The bride moved forward and wrapped an arm around Tyler’s waist.
“Shoo, shoo, shoo!” Fontaine exclaimed, flicking his hands at her. “The bride and groom are not supposed to see each other before the wedding. Don’t you know anything?”
Evie laughed. “You realize that incredibly antiquated custom was just so grooms of arranged marriages couldn’t change their minds once they saw the bride, right?” She turned back to Tyler. “Oh, no. You’re not going to change your mind now, are yo
u?”
He shook his head. “Not a chance.”
Evie was short, five foot two at the most, but there was nothing small about her energy. Grant reached out his hand to introduce himself and she stepped past it to embrace him instead, bumping into the camera bag he had slung over his shoulder.
“You must be Grant. We’re so glad you’re here. You win the prize for having traveled the farthest.”
If she was faking her enthusiasm about meeting him, she did a convincing job. Maybe she’d had lots of practice with his brother. Faking it. Or maybe she was sincere. She didn’t have the same reasons to be mad at Grant like the rest of the family did.
“I’m glad I could be here too. Thanks for making sure I got an invitation.”
He tossed a glance at his brother, but Tyler beamed like a man about to marry the girl of his dreams.
“And you must be Arlene, right?” The bride turned to his housemate and gave her a fast hug too.
“Um, it’s Elaine,” she answered, pushing her glasses against the bridge of her nose.

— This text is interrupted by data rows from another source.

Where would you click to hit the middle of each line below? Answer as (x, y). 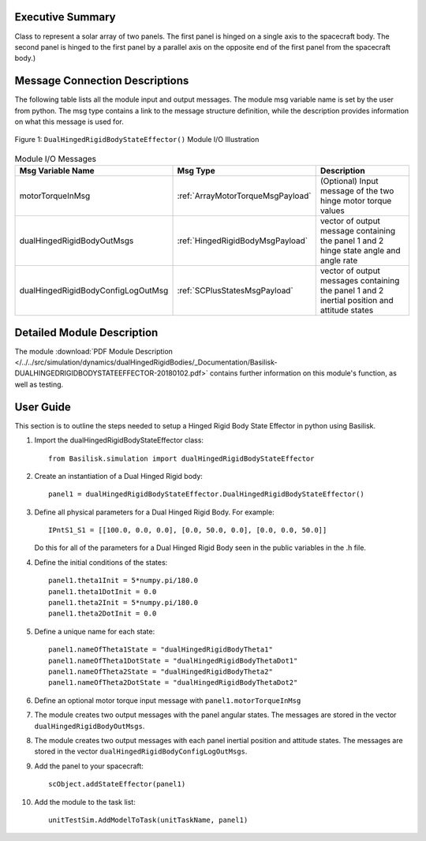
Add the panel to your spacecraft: (89, 766)
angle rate (339, 260)
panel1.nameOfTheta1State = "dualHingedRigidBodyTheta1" (161, 650)
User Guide (43, 407)
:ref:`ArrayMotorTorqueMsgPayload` (244, 196)
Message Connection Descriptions (102, 81)
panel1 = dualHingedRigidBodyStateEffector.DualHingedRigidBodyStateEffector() (206, 494)
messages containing (360, 281)
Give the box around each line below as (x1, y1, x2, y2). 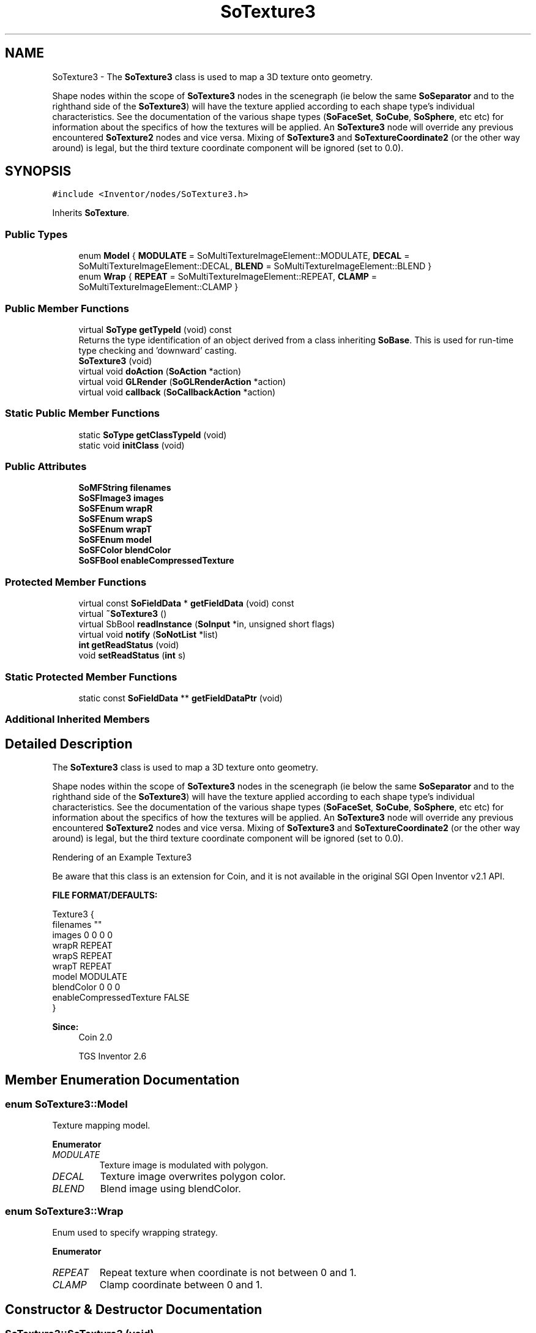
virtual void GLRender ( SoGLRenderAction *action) (78, 376, 286, 387)
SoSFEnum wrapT (78, 524, 152, 535)
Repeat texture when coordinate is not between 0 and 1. (99, 1266, 357, 1279)
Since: (52, 1021, 79, 1032)
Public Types (5, 228, 68, 241)
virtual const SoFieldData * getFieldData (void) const (78, 598, 294, 609)
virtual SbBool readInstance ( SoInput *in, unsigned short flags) (78, 619, 335, 630)
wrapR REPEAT (52, 940, 113, 951)
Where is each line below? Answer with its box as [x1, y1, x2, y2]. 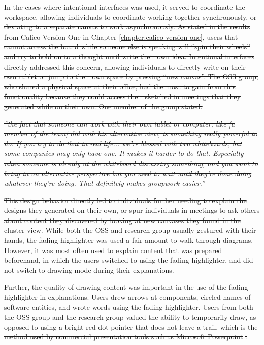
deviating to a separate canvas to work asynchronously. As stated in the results [4, 21, 250, 32]
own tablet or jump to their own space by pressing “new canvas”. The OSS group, [4, 71, 258, 82]
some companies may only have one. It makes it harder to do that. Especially [4, 148, 244, 159]
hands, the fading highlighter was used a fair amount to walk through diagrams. [4, 235, 253, 245]
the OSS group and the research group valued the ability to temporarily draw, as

“Oh, yes. Elaine. Forgive me. I’m terrible with names, but thanks so much for coming.”
“Thanks for letting me crash your wedding. It’s freezing at my house.”
“That explains the sweater,” Fontaine murmured.
Evie smiled bigger. “It’s freezing at our house too. We’re incredibly lucky that the church and reception hall have decent generators. Serves us right for getting hitched in January I guess, but this was the only time Scotty was available. Thank goodness that with all this bad weather, his plane still arrived on time. Anyway, I have to go get dressed. Elaine, feel free to come hang out with the ladies if the guys get too obnoxious for you.” She lifted on her tiptoes and kissed Tyler’s cheek.
“See you at the altar, right?”
“I’ll be the guy in the tux,” Tyler answered.
Grant watched his brother’s serene face as she walked away and wished he’d unpacked his camera. It was a moment to capture.